§ Collected data:
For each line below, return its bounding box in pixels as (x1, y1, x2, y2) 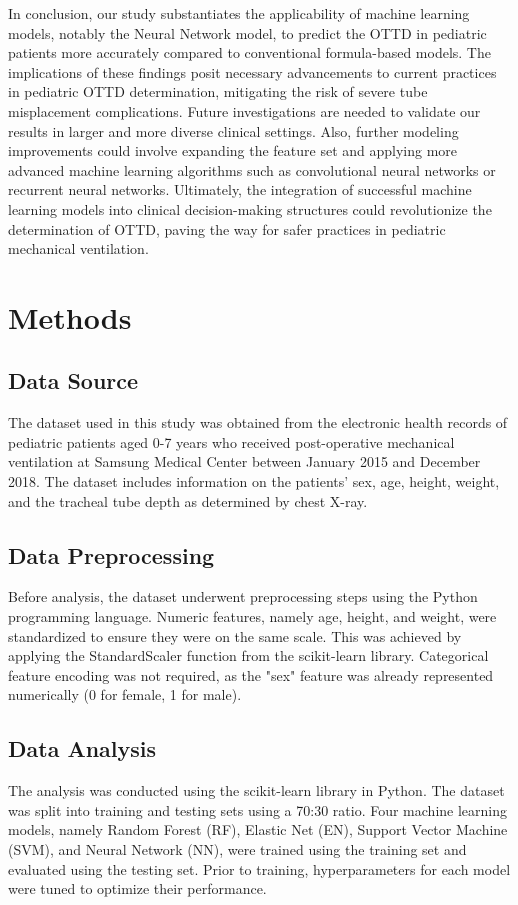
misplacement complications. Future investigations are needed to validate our (8, 100, 481, 121)
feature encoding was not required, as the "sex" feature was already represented (8, 664, 494, 685)
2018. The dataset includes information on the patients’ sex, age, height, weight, (8, 471, 500, 492)
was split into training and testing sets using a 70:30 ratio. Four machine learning (8, 799, 507, 820)
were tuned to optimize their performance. (8, 878, 267, 899)
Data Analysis (8, 733, 157, 764)
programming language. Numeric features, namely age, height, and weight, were (8, 606, 497, 627)
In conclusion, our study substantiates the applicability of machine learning (8, 3, 470, 23)
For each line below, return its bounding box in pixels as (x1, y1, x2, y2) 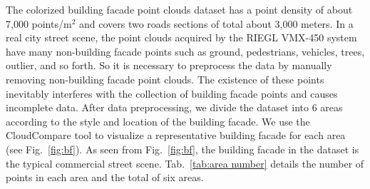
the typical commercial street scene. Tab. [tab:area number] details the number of (6, 155, 364, 170)
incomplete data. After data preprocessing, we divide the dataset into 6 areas (6, 100, 343, 115)
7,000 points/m (6, 16, 72, 31)
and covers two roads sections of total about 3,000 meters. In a (78, 16, 354, 31)
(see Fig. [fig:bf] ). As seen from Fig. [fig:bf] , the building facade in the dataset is (6, 141, 359, 156)
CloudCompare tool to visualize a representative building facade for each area (6, 128, 346, 143)
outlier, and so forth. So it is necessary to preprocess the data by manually (6, 58, 332, 73)
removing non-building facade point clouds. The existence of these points (6, 71, 324, 86)
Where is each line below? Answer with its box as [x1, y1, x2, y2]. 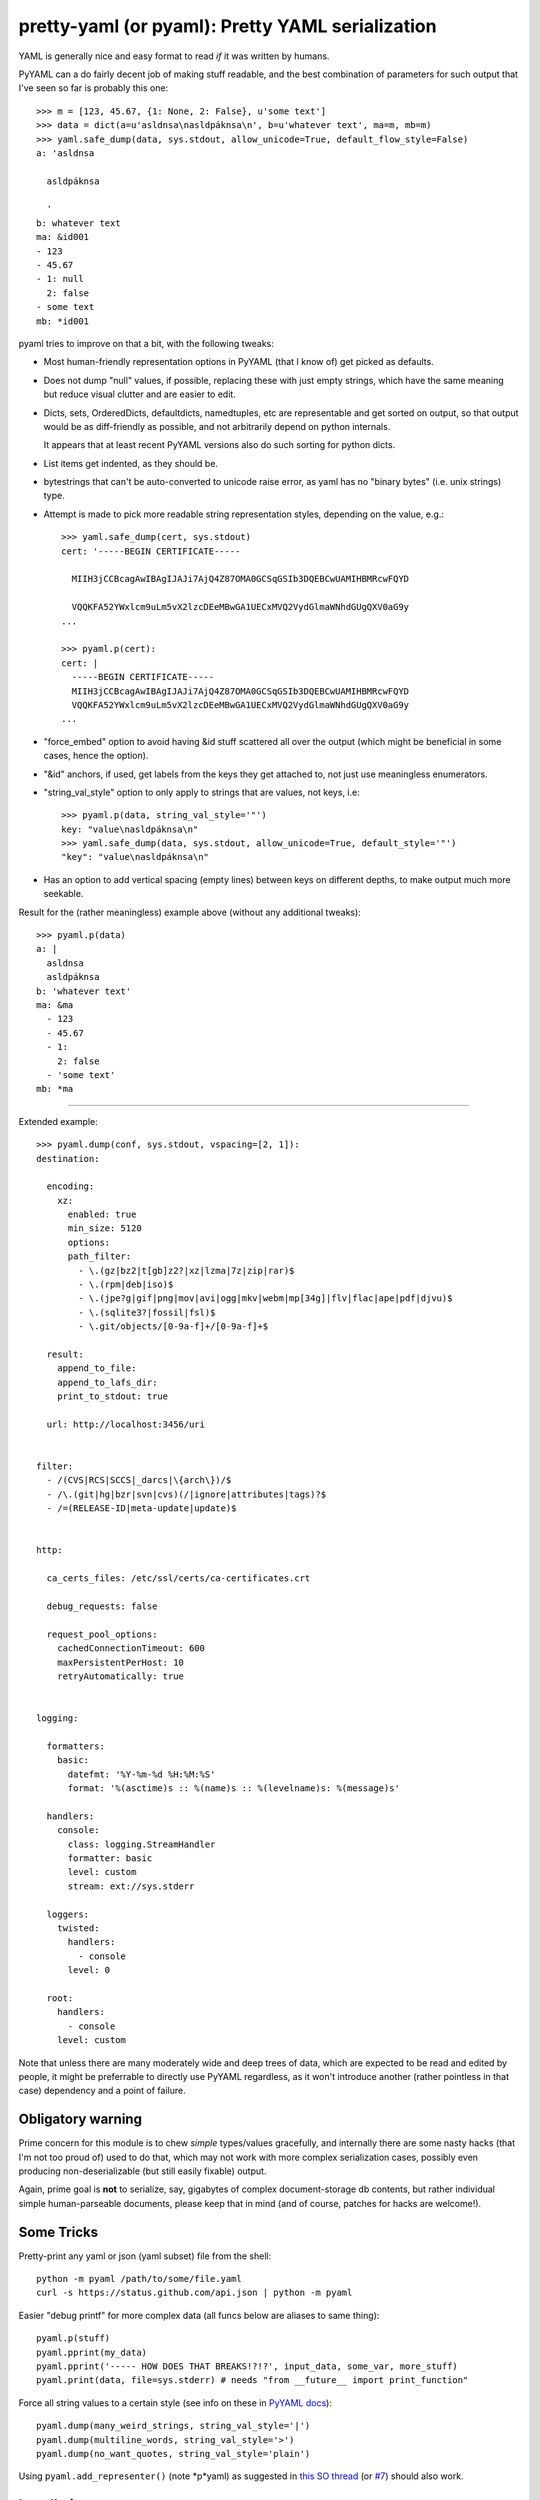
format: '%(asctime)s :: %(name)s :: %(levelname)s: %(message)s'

§ ASSIGNMENT: Repeat the records exactly but leave out the images.

§ PROBLEM SOLUTION:
For each line below, return its bounding box in pixels as (x1, y1, x2, y2) 
misplacement complications. Future investigations are needed to validate our (8, 100, 481, 121)
feature encoding was not required, as the "sex" feature was already represented (8, 664, 494, 685)
2018. The dataset includes information on the patients’ sex, age, height, weight, (8, 471, 500, 492)
was split into training and testing sets using a 70:30 ratio. Four machine learning (8, 799, 507, 820)
were tuned to optimize their performance. (8, 878, 267, 899)
Data Analysis (8, 733, 157, 764)
programming language. Numeric features, namely age, height, and weight, were (8, 606, 497, 627)
In conclusion, our study substantiates the applicability of machine learning (8, 3, 470, 23)
For each line below, return its bounding box in pixels as (x1, y1, x2, y2) 
the typical commercial street scene. Tab. [tab:area number] details the number of (6, 155, 364, 170)
incomplete data. After data preprocessing, we divide the dataset into 6 areas (6, 100, 343, 115)
7,000 points/m (6, 16, 72, 31)
and covers two roads sections of total about 3,000 meters. In a (78, 16, 354, 31)
(see Fig. [fig:bf] ). As seen from Fig. [fig:bf] , the building facade in the dataset is (6, 141, 359, 156)
CloudCompare tool to visualize a representative building facade for each area (6, 128, 346, 143)
outlier, and so forth. So it is necessary to preprocess the data by manually (6, 58, 332, 73)
removing non-building facade point clouds. The existence of these points (6, 71, 324, 86)
Where is each line below? Answer with its box as [x1, y1, x2, y2]. 
format: '%(asctime)s :: %(name)s :: %(levelname)s: %(message)s'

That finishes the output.